- Coordinates: 39°52′29.26″N 87°15′28.08″W﻿ / ﻿39.8747944°N 87.2578000°W
- Crosses: Square Rock Branch of Sugar Creek
- Locale: Parke County, Indiana, United States
- Official name: J. H. Russell Covered Bridge
- Other name: Jordan Covered Bridge
- Named for: J. H. Russell
- WGCB Number: 14-61-39

Characteristics
- Total length: 50 ft (15 m)42ft +4' overhangs on each end
- Width: 12 ft (3.7 m)
- Height: 12 ft (3.7 m)

History
- Constructed by: Pearly Weaver and George Weaver
- Built: 1897

Location

= J. H. Russell Covered Bridge =

The J. H. Russell Covered Bridge was north of Annapolis, Indiana. The single-span Modified Queen Truss covered bridge structure was built by Pearly Weaver and George Weaver in 1897 and destroyed by deterioration. It was one of five bridges in Parke County to be on private land. The others were the State Sanitorium Covered Bridge, Lusk Covered Bridge 1840, Lusk Covered Bridge 1847, and the Clinton Toll Bridge. It was also one of two Queen Truss tupe covered bridges, the other being the Turkey Run Covered Bridge

==History==

===Construction===
In 1897, at the age of 24, Pearly Weaver and his brother George agreed to build the bridge, at $2.50/day, for J. H. Russell. Securing a book, because he had no experience building bridges, he drew up the plans himself. He hired a craftsman, who had just finished a similar job nearby, to construct the abutments. A derrick was set up and stones from the stream bed were lifted into place. The stones, being uniform in thickness, were where the creek got its name, Square Rock Branch. Most of the materials for the bridge were secured from resources on the Russell Farm. Looking through the woods Pearly was able to find two oak trees that were tall enough and straight enough to make the stringer beams. The oaks were 2 1/2' in diameter at the base, 50' long, and squaring 12" at the top.

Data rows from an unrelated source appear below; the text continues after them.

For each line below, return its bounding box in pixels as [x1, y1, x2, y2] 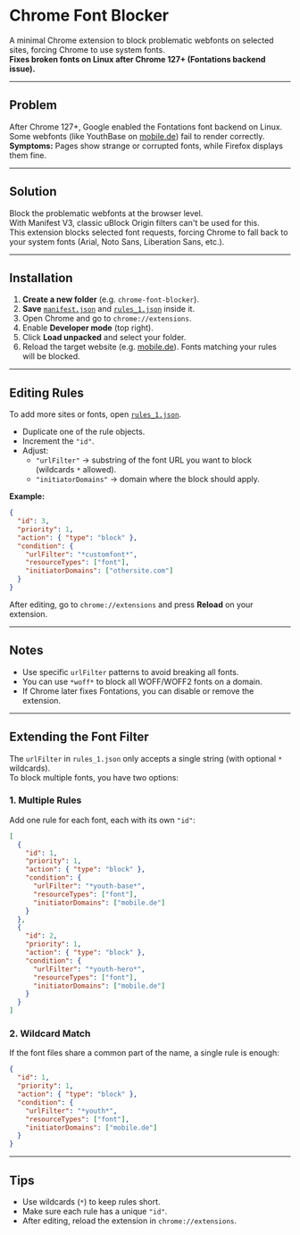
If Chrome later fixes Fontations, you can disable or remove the [21, 685, 254, 697]
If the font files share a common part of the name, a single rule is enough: [9, 1047, 279, 1058]
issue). [9, 63, 36, 74]
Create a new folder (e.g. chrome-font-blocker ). [21, 294, 199, 305]
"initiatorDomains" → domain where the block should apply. [35, 474, 261, 485]
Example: [9, 491, 46, 502]
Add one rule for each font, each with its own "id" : [9, 814, 196, 825]
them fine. [9, 149, 47, 161]
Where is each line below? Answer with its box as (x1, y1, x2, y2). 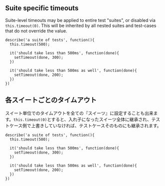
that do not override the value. (5, 27, 67, 34)
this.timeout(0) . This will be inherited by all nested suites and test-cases (5, 22, 157, 28)
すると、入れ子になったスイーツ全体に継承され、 (51, 116, 152, 122)
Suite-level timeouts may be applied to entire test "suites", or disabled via (5, 17, 156, 23)
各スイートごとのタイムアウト (5, 96, 97, 104)
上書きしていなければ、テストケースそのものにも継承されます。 (31, 122, 162, 129)
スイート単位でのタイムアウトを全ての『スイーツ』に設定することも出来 (5, 110, 154, 116)
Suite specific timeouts (5, 4, 79, 12)
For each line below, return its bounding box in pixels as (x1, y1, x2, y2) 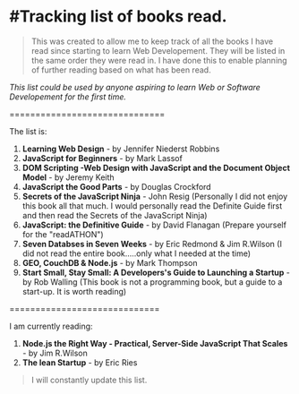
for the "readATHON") (21, 228, 105, 239)
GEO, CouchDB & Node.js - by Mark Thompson (21, 257, 198, 268)
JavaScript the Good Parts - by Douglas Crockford (21, 181, 212, 192)
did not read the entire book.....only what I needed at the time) (21, 248, 252, 259)
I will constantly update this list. (30, 374, 148, 385)
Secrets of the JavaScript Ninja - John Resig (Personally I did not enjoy (21, 191, 288, 201)
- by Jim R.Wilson (21, 347, 88, 358)
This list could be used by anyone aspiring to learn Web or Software (9, 81, 261, 92)
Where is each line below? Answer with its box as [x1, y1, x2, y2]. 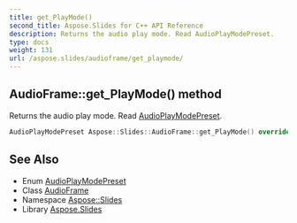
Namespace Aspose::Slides [21, 194, 123, 204]
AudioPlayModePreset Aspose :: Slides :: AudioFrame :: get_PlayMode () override [9, 127, 291, 136]
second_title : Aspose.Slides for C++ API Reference [9, 21, 203, 30]
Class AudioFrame [21, 185, 89, 196]
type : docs [9, 37, 49, 47]
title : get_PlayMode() [9, 12, 93, 22]
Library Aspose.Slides [21, 204, 103, 214]
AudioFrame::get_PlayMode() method [9, 87, 223, 102]
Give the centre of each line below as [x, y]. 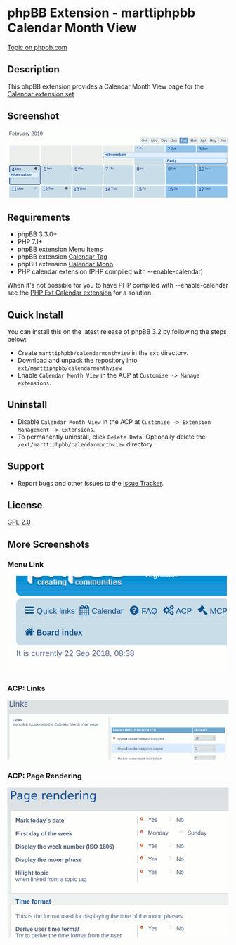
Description [33, 69]
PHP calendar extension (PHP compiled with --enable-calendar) [110, 271]
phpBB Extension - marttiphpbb [101, 13]
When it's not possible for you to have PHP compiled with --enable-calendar [118, 285]
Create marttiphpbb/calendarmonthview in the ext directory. [103, 352]
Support [26, 467]
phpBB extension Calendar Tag [62, 257]
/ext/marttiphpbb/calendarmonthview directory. [86, 444]
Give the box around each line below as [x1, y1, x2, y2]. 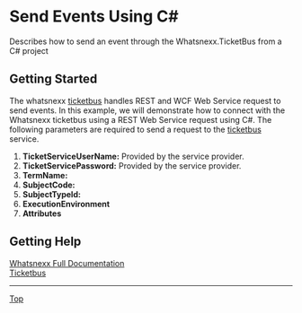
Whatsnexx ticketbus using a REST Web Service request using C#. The [9, 114, 272, 125]
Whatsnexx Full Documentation [9, 257, 125, 268]
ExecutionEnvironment [22, 198, 111, 209]
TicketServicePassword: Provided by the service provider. [22, 160, 242, 171]
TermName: [22, 170, 68, 180]
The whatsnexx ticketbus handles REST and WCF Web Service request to [9, 95, 281, 106]
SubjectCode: [22, 179, 75, 190]
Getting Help [9, 234, 82, 249]
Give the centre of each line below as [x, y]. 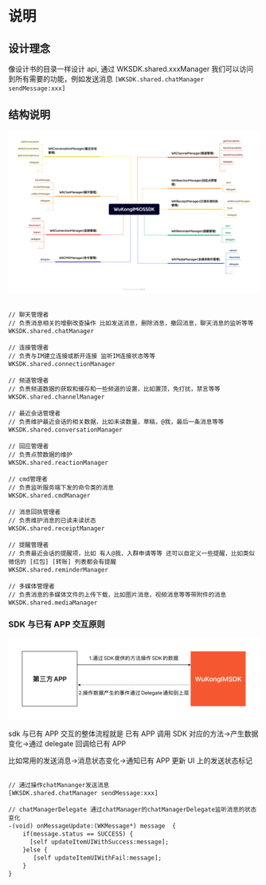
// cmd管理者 [28, 479]
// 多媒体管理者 [31, 586]
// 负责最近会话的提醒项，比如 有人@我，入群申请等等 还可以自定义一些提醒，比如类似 [131, 553]
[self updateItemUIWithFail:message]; [97, 858]
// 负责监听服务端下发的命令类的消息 [61, 487]
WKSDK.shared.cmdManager [49, 495]
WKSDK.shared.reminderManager [59, 570]
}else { [35, 850]
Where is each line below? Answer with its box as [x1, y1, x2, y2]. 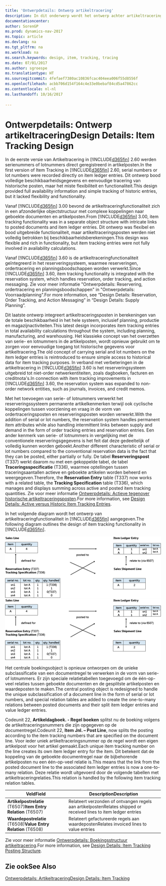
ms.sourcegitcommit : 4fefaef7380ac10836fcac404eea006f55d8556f [5, 76, 138, 81]
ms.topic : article [5, 34, 43, 39]
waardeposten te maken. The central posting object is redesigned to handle [5, 686, 158, 692]
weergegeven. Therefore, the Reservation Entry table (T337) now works [5, 475, 152, 481]
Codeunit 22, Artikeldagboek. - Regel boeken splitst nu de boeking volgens [5, 717, 160, 723]
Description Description [89, 791, 138, 797]
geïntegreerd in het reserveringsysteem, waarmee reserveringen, [5, 260, 138, 266]
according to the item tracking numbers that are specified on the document [5, 733, 158, 738]
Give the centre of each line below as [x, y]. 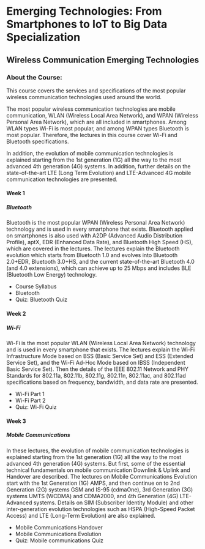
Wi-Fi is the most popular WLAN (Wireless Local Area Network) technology [101, 343]
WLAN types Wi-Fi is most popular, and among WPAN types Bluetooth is [98, 128]
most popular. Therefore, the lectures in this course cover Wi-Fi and [92, 135]
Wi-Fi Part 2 [30, 400]
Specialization [43, 37]
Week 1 [16, 193]
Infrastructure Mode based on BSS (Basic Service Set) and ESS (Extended [100, 356]
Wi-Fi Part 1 [30, 394]
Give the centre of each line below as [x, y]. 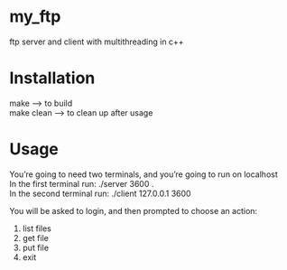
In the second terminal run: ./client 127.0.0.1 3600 [100, 193]
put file [36, 247]
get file [36, 237]
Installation [52, 78]
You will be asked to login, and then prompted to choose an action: [134, 210]
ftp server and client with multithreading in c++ [97, 42]
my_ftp [35, 17]
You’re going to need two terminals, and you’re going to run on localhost [143, 174]

An old cabin, located nearby, was the source of the clear poplar used for the joists, side posts, and the nail ties on the bridge. For the trusses, again, maple and oak trees found on the farm were used. All of this helped keep the final cost of the bridge down.

===Destruction===
Ralph Jordan would later buy the farm and the bridge. In 1944 he built an airport called Port O' the Woods. In 1970 the bridge would be moved to dry ground to be used as a barn, but it deteriorated and had to be torn down in 1983.